→ Working data:
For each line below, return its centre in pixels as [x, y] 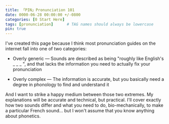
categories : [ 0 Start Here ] [35, 19]
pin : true [16, 29]
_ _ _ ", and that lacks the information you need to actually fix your [81, 64]
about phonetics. [23, 116]
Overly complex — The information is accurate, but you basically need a [88, 79]
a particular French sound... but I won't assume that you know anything [80, 111]
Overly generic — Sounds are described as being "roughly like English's [88, 58]
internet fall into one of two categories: [46, 49]
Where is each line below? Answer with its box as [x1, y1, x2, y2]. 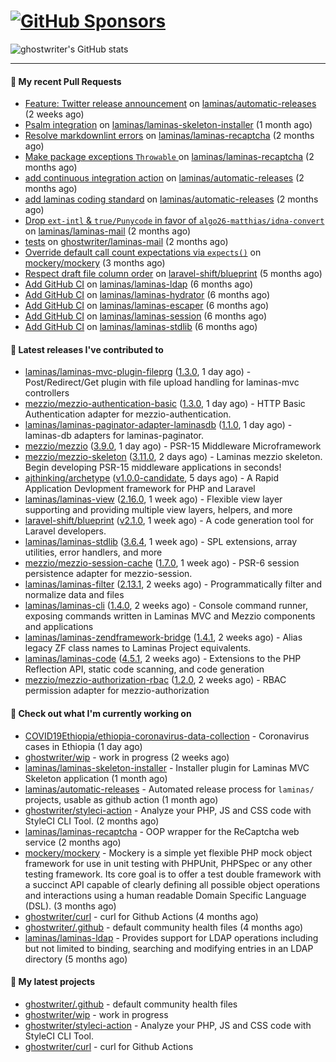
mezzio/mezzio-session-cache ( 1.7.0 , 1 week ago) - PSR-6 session [24, 557, 300, 569]
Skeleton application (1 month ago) [24, 772, 168, 784]
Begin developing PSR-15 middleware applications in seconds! [24, 461, 282, 474]
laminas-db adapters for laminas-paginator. [24, 430, 205, 442]
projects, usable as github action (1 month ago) [24, 793, 219, 805]
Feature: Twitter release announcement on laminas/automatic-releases [24, 98, 317, 110]
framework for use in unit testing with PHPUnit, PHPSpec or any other [24, 857, 313, 869]
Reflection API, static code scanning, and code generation [24, 663, 265, 675]
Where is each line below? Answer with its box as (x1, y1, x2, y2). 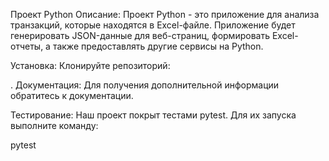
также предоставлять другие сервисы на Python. (52, 40, 264, 52)
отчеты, (10, 40, 44, 52)
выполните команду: (10, 120, 99, 131)
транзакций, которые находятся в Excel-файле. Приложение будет (10, 19, 296, 31)
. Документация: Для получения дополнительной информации (10, 79, 280, 91)
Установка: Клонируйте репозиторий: (10, 60, 171, 71)
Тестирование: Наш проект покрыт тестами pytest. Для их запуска (10, 109, 297, 121)
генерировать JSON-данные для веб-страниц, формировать (10, 30, 270, 41)
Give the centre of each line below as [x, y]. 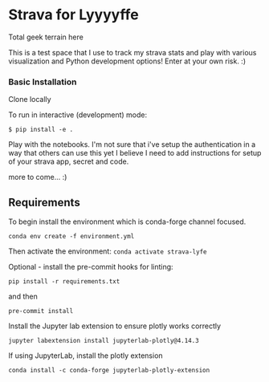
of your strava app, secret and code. [69, 161]
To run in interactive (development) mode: [77, 115]
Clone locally [30, 100]
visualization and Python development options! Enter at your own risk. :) [127, 61]
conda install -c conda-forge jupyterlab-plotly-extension [109, 371]
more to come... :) [38, 177]
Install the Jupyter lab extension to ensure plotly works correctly [115, 326]
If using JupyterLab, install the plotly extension [86, 356]
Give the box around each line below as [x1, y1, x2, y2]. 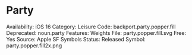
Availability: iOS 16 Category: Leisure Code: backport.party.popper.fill [6, 23, 176, 30]
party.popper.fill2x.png [6, 42, 62, 49]
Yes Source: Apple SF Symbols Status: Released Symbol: [6, 35, 146, 43]
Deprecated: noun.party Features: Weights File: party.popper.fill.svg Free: [6, 29, 186, 36]
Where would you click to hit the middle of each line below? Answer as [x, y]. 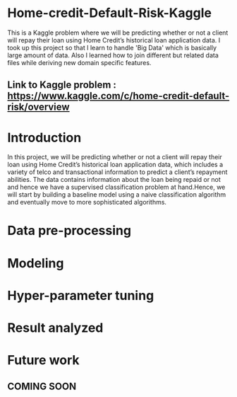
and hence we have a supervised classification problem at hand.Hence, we [116, 187]
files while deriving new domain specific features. [79, 62]
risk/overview [38, 107]
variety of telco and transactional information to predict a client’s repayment [117, 172]
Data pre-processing [69, 231]
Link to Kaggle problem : [62, 85]
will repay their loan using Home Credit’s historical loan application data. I [114, 40]
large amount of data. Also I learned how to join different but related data [113, 55]
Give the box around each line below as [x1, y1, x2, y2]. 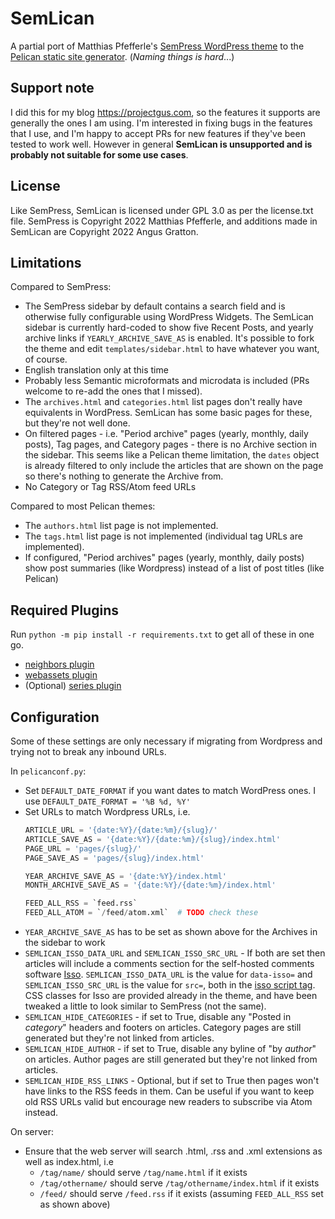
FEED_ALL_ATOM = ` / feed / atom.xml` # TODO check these [24, 908, 259, 918]
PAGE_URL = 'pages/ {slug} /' [24, 843, 142, 854]
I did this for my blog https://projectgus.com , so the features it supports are [10, 106, 321, 118]
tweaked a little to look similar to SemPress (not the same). [24, 1000, 267, 1012]
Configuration [10, 708, 100, 726]
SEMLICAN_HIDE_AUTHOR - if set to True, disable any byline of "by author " [24, 1043, 317, 1054]
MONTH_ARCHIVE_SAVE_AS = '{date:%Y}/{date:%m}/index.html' [24, 880, 277, 891]
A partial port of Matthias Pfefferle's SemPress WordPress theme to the [10, 40, 305, 52]
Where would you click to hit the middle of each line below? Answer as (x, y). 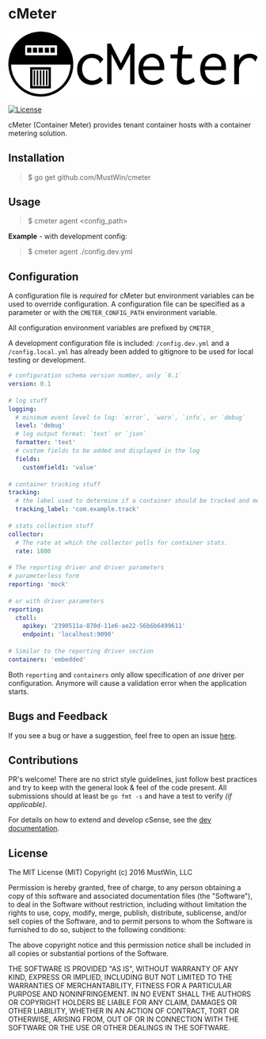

→ Work to be completed: Identify each line of the material where the word "your" shows up, and copy it.

→ Exercise answer:
_ _ _ ", and that lacks the information you need to actually fix your [81, 64]
of your strava app, secret and code. [69, 161]
visualization and Python development options! Enter at your own risk. :) [127, 61]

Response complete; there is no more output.